*Items from a dataset*:
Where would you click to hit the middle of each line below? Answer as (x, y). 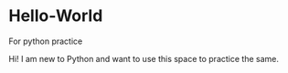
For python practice (46, 41)
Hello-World (56, 16)
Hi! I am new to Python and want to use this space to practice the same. (144, 58)
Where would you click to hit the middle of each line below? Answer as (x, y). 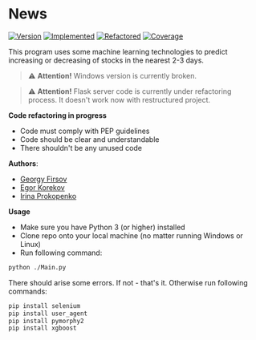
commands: (28, 291)
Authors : (23, 163)
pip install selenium (45, 306)
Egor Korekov (43, 187)
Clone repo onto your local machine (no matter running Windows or (131, 235)
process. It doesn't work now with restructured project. (119, 99)
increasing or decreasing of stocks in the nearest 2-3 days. (106, 60)
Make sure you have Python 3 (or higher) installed (103, 227)
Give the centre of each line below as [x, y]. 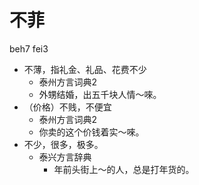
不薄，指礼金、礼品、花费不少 [85, 69]
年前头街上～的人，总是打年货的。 [124, 169]
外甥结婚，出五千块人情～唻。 [100, 94]
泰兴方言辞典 [65, 157]
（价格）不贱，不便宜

*Exercise aim*:
Exactly as given, transcribe every line of the data, but not its images.

*Exercise output*:
Where would you click to hit the middle of each line below? Answer as (x, y). 
For python practice (46, 41)
Hello-World (56, 16)
Hi! I am new to Python and want to use this space to practice the same. (144, 58)
Where would you click to hit the middle of each line below? Answer as (x, y). 
commands: (28, 291)
Authors : (23, 163)
pip install selenium (45, 306)
Egor Korekov (43, 187)
Clone repo onto your local machine (no matter running Windows or (131, 235)
process. It doesn't work now with restructured project. (119, 99)
increasing or decreasing of stocks in the nearest 2-3 days. (106, 60)
Make sure you have Python 3 (or higher) installed (103, 227)
Give the centre of each line below as [x, y]. 
不薄，指礼金、礼品、花费不少 [85, 69]
年前头街上～的人，总是打年货的。 [124, 169]
外甥结婚，出五千块人情～唻。 [100, 94]
泰兴方言辞典 [65, 157]
（价格）不贱，不便宜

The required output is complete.